**Problem statement:**
Make an exact copy of the data below, leaving out every picture.

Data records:

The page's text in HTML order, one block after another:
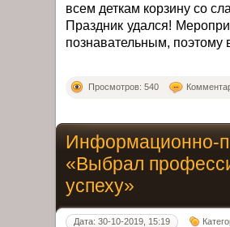
всем деткам корзину со
Праздник удался!
познавательным, поэтому
Просмотров: 540
Информационно-
«Выбрал
успеху»
Дата: 30-10-2019, 15:19
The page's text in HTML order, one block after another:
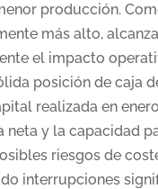
producción.
más alto,
el impacto
posición de caja
realizada en
y la capacidad
riesgos de
interrupciones
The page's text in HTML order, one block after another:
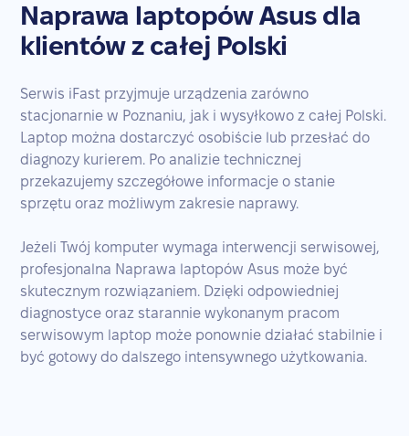
Naprawa laptopów Asus dla
klientów z całej Polski
Serwis iFast przyjmuje urządzenia zarówno
stacjonarnie w Poznaniu, jak i wysyłkowo z całej Polski.
Laptop można dostarczyć osobiście lub przesłać do
diagnozy kurierem. Po analizie technicznej
przekazujemy szczegółowe informacje o stanie
sprzętu oraz możliwym zakresie naprawy.
Jeżeli Twój komputer wymaga interwencji serwisowej,
profesjonalna Naprawa laptopów Asus może być
skutecznym rozwiązaniem. Dzięki odpowiedniej
diagnostyce oraz starannie wykonanym pracom
serwisowym laptop może ponownie działać stabilnie i
być gotowy do dalszego intensywnego użytkowania.
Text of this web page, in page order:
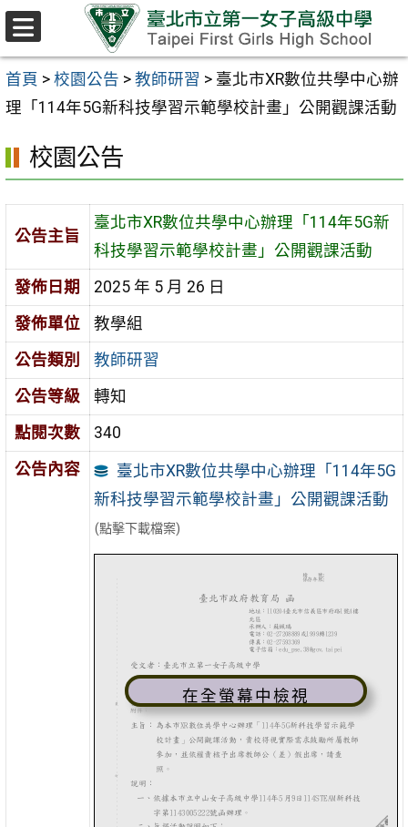
跳至主要內容區
首頁 > 校園公告 > 教師研習 > 臺北市XR數位共學中心辦
理「114年5G新科技學習示範學校計畫」公開觀課活動
校園公告
公告主旨
臺北市XR數位共學中心辦理「114年5G新
科技學習示範學校計畫」公開觀課活動
發佈日期
2025 年 5 月 26 日
發佈單位
教學組
公告類別
教師研習
公告等級
轉知
點閱次數
340
公告內容
臺北市XR數位共學中心辦理「114年5G
新科技學習示範學校計畫」公開觀課活動
(點擊下載檔案)
在全螢幕中檢視
選
單
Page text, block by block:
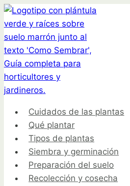
Saltar
al
contenido
Cuidados de las plantas
Qué plantar
Tipos de plantas
Siembra y germinación
Preparación del suelo
Recolección y cosecha
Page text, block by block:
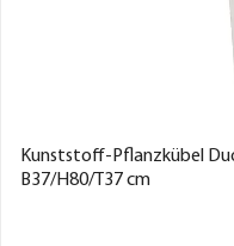
Kunststoff-Pflanzkübel
B37/H80/T37 cm
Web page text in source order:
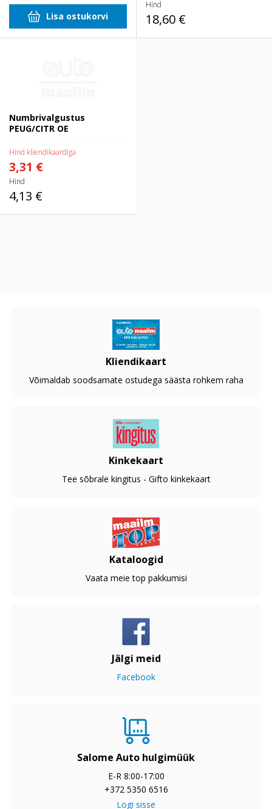
Lisa ostukorvi
Hind
18,60 €
Numbrivalgustus
PEUG/CITR OE
Hind kliendikaardiga
3,31 €
Hind
4,13 €
Kliendikaart
Võimaldab soodsamate ostudega säästa rohkem raha
Kinkekaart
Tee sõbrale kingitus - Gifto kinkekaart
Kataloogid
Vaata meie top pakkumisi
Jälgi meid
Facebook
Salome Auto hulgimüük
E-R 8:00-17:00
+372 5350 6516
Logi sisse
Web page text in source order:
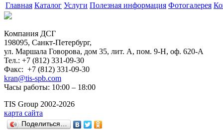
Главная Каталог Услуги Полезная информация Фотогалерея
Компания ДСГ
198095, Санкт-Петербург,
ул. Маршала Говорова, дом 35, лит. А, пом. 9-H, оф. 620-А
Тел.: +7 (812) 331-09-30
Факс: +7 (812) 331-09-30
kran@tis-spb.com
Часы работы: 10:00 – 18:00
TIS Group 2002-2026
карта сайта
Поделиться…
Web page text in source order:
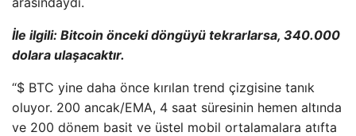
İle ilgili: Bitcoin önceki döngüyü tekrarlarsa, 340.000
dolara ulaşacaktır.
“$ BTC yine daha önce kırılan trend çizgisine tanık
oluyor. 200 ancak/EMA, 4 saat süresinin hemen altında
ve 200 dönem basit ve üstel mobil ortalamalara atıfta
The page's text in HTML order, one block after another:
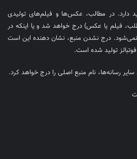
دارد. در مطالب، عکس‌ها و فیلم‌های تولیدی
فیلم یا عکس) درج خواهد شد و یا اینکه در
ذیل محتوا نام منبع خاصی ذکر نمی‌‎شود. درج نشدن منبع، نشان دهنده این است
تولید شده است.
رسانه‌ها، نام منبع اصلی را درج خواهد کرد.
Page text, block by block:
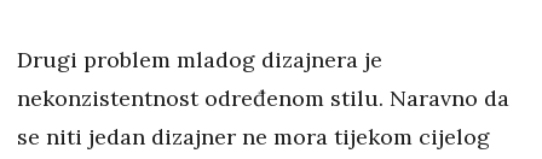
Drugi problem mladog dizajnera je
nekonzistentnost određenom stilu. Naravno da
se niti jedan dizajner ne mora tijekom cijelog

**Result:**
The page's text in HTML order, one block after another:
всем деткам корзину со
Праздник удался!
познавательным, поэтому
Просмотров: 540
Информационно-
«Выбрал
успеху»
Дата: 30-10-2019, 15:19
The page's text in HTML order, one block after another:
producción.
más alto,
el impacto
posición de caja
realizada en
y la capacidad
riesgos de
interrupciones
The page's text in HTML order, one block after another:
Naprawa laptopów Asus dla
klientów z całej Polski
Serwis iFast przyjmuje urządzenia zarówno
stacjonarnie w Poznaniu, jak i wysyłkowo z całej Polski.
Laptop można dostarczyć osobiście lub przesłać do
diagnozy kurierem. Po analizie technicznej
przekazujemy szczegółowe informacje o stanie
sprzętu oraz możliwym zakresie naprawy.
Jeżeli Twój komputer wymaga interwencji serwisowej,
profesjonalna Naprawa laptopów Asus może być
skutecznym rozwiązaniem. Dzięki odpowiedniej
diagnostyce oraz starannie wykonanym pracom
serwisowym laptop może ponownie działać stabilnie i
być gotowy do dalszego intensywnego użytkowania.
Text of this web page, in page order:
跳至主要內容區
首頁 > 校園公告 > 教師研習 > 臺北市XR數位共學中心辦
理「114年5G新科技學習示範學校計畫」公開觀課活動
校園公告
公告主旨
臺北市XR數位共學中心辦理「114年5G新
科技學習示範學校計畫」公開觀課活動
發佈日期
2025 年 5 月 26 日
發佈單位
教學組
公告類別
教師研習
公告等級
轉知
點閱次數
340
公告內容
臺北市XR數位共學中心辦理「114年5G
新科技學習示範學校計畫」公開觀課活動
(點擊下載檔案)
在全螢幕中檢視
選
單
Page text, block by block:
Saltar
al
contenido
Cuidados de las plantas
Qué plantar
Tipos de plantas
Siembra y germinación
Preparación del suelo
Recolección y cosecha
Page text, block by block:
Kunststoff-Pflanzkübel
B37/H80/T37 cm
Web page text in source order:
Lisa ostukorvi
Hind
18,60 €
Numbrivalgustus
PEUG/CITR OE
Hind kliendikaardiga
3,31 €
Hind
4,13 €
Kliendikaart
Võimaldab soodsamate ostudega säästa rohkem raha
Kinkekaart
Tee sõbrale kingitus - Gifto kinkekaart
Kataloogid
Vaata meie top pakkumisi
Jälgi meid
Facebook
Salome Auto hulgimüük
E-R 8:00-17:00
+372 5350 6516
Logi sisse
Web page text in source order:
Главная Каталог Услуги Полезная информация Фотогалерея
Компания ДСГ
198095, Санкт-Петербург,
ул. Маршала Говорова, дом 35, лит. А, пом. 9-H, оф. 620-А
Тел.: +7 (812) 331-09-30
Факс: +7 (812) 331-09-30
kran@tis-spb.com
Часы работы: 10:00 – 18:00
TIS Group 2002-2026
карта сайта
Поделиться…
Web page text in source order:
İle ilgili: Bitcoin önceki döngüyü tekrarlarsa, 340.000
dolara ulaşacaktır.
“$ BTC yine daha önce kırılan trend çizgisine tanık
oluyor. 200 ancak/EMA, 4 saat süresinin hemen altında
ve 200 dönem basit ve üstel mobil ortalamalara atıfta
The page's text in HTML order, one block after another:
دارد. در مطالب، عکس‌ها و فیلم‌های تولیدی
فیلم یا عکس) درج خواهد شد و یا اینکه در
ذیل محتوا نام منبع خاصی ذکر نمی‌‎شود. درج نشدن منبع، نشان دهنده این است
تولید شده است.
رسانه‌ها، نام منبع اصلی را درج خواهد کرد.
Page text, block by block:
Drugi problem mladog dizajnera je
nekonzistentnost određenom stilu. Naravno da
se niti jedan dizajner ne mora tijekom cijelog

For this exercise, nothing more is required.